To be more robust about checking the platform, instead of checking for /etc/lighttpd/conf.d/ or /etc/lighttpd/conf-enabled/, the script could read /etc/os-release; or /etc/fedora-release or /etc/redhat-release or /etc/debian_version could be checked for existence. Is the issue reported here common? Has it be reported by others?

[Edit: the patch above should not be used on Fedora since the include line added to lighttpd.conf is needed even on newer pi-hole installations]

[neuffer]

For me this is an old problem (+2 years).
When it appeared first, the problem was discussed on several websites outside Github.

[rdwebdesign]

... adding include "/etc/lighttpd/conf.d/pihole-admin.conf" to /etc/lighttpd/lighttpd.conf should be done only for legacy installs, not for new installs.

I don't think this is a new/recent install.
Apparently this was an older Pi-hole installation (prior to v5.15) and neuffer kept updating that older version, like many other users.

Initially the installer identified the older file and used the correct files, in /etc/lighttpd/conf-enabled (without the include).

(This part is a guess, but I think this is what happened)
After that, the conf.d directory was created by some other install process. Then, in the next Pi-hole update the installer installed the file in conf.d and added the include, resulting in 2 files (one in conf.d and the previous one in conf-enabled), causing the issue.

Is the issue reported here common? Has it be reported by others?

No.
I never saw an issue with both paths (as far as I know, no one reported a similar issue).

[neuffer]

@rdwebdesign
Yes, this installation has been running for several years.
I've fine tuned the local back and whitelists for my purposes over the years.
Why should I wipe that out?

If you don't support updating and require reinstall, you should make that clear and remove the "-up" update option.

Yes, the issue has been reported/discussed, but it seems not here. Just google for it. You'll find it.

[rdwebdesign]

Why should I wipe that out?

Who said something about wipe out?

I just answered the comment where gstrauss said "adding include should be done only for legacy installs, not for new installs".

If you kept updating your Pi-hole installation, you actually has a normal and functional installation.
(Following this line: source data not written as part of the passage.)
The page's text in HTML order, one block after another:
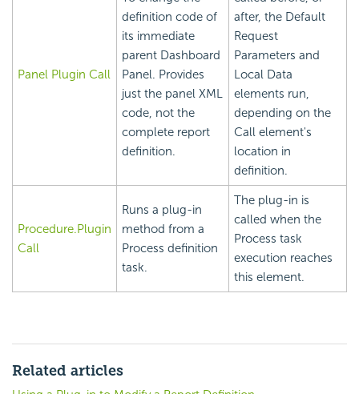
Panel Plugin Call
definition code of
its immediate
parent Dashboard
Panel. Provides
just the panel XML
code, not the
complete report
definition.
after, the Default
Request
Parameters and
Local Data
elements run,
depending on the
Call element's
location in
definition.
Procedure.Plugin
Call
Runs a plug-in
method from a
Process definition
task.
The plug-in is
called when the
Process task
execution reaches
this element.
Related articles
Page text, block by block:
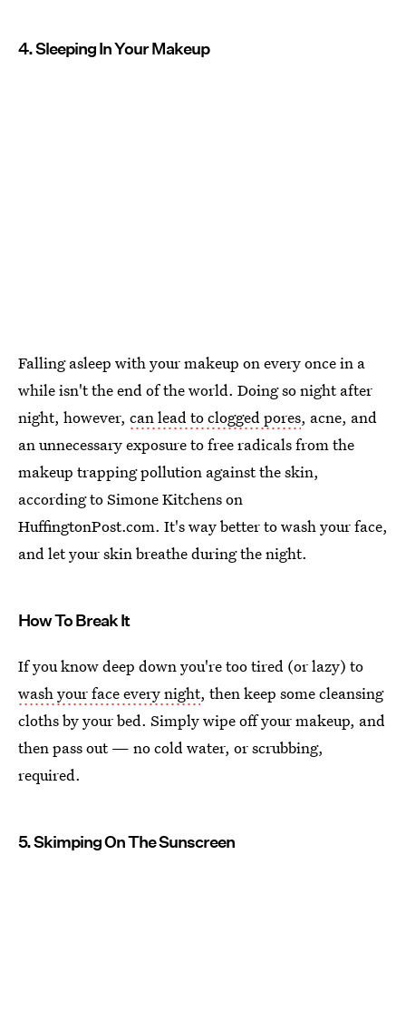
4. Sleeping In Your Makeup
Falling asleep with your makeup on every once in a
while isn't the end of the world. Doing so night after
night, however, can lead to clogged pores, acne, and
an unnecessary exposure to free radicals from the
makeup trapping pollution against the skin,
according to Simone Kitchens on
HuffingtonPost.com. It's way better to wash your face,
and let your skin breathe during the night.
How To Break It
If you know deep down you're too tired (or lazy) to
wash your face every night, then keep some cleansing
cloths by your bed. Simply wipe off your makeup, and
then pass out — no cold water, or scrubbing,
required.
5. Skimping On The Sunscreen

The only (and very specific) issue is your lighttpd with 2 different config directories.

I never saw a similar report, but looking at your debug log, I think there is a simple solution to your case:

1. uncomment the include line loading files from /etc/lighttpd/conf.d;
2. remove the file /etc/lighttpd/conf-enabled/15-pihole-admin.conf. This file probably wasn't updated since the directory /etc/lighttpd/conf.d was created.
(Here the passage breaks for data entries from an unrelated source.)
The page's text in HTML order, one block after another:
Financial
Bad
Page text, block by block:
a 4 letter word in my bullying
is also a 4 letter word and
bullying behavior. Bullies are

I think this will avoid the duplication and you will be able to update Pi-hole normally.

[PromoFaux]

Worth pointing out that with V6 (currently in beta) does away with lighttpd as the web server as it is all handled by the FTL binary, so issues like this should be a thing of the past

[gstrauss]

Respectfully, the historical problems with pi-hole overwritting the system lighttpd.conf is not a problem with lighttpd, but rather with pi-hole installation scripts. This was mostly fixed in pi-hole over a year ago with a PR that I submitted and @PromoFaux reviewed and committed.
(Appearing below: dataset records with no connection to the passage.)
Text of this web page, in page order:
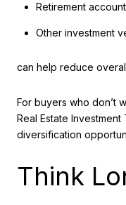
Retirement
Other investment
can help reduce
For buyers who don’t
Real Estate
diversification
Think
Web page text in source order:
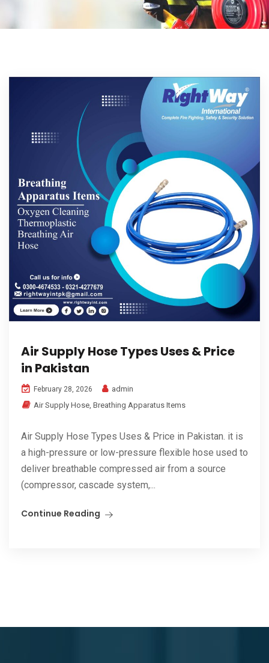
Air Supply Hose Types Uses & Price
in Pakistan
February 28, 2026
admin
Air Supply Hose, Breathing Apparatus Items
Air Supply Hose Types Uses & Price in Pakistan. it is
a high-pressure or low-pressure flexible hose used to
deliver breathable compressed air from a source
(compressor, cascade system,...
Continue Reading
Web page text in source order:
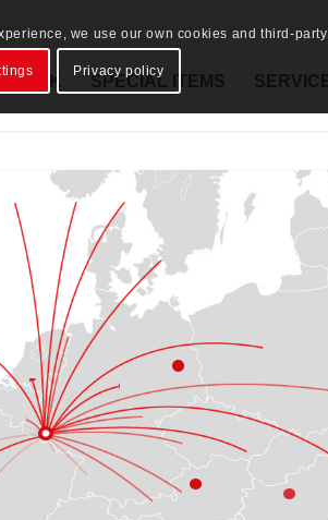
STOCK SPECIAL ITEMS
we use our own cookies and third-
Privacy policy

As the "OVERWRITTEN BY PI-HOLE" configs are still supported by pi-hole, and it seems like that is what @neuffer is running, one option for @neuffer is to uninstall pi-hole to remove the old configs, and then to reinstall pi-hole. I posted above that there appears to be some improvements to be made. Would you accept a PR for those items mentioned further above?

[PromoFaux]

Thanks, but there is probably very little to be gained at this stage, as the aforementioned V6 will be released sooner rather than later. I'd like to be hopeful and say this year, even!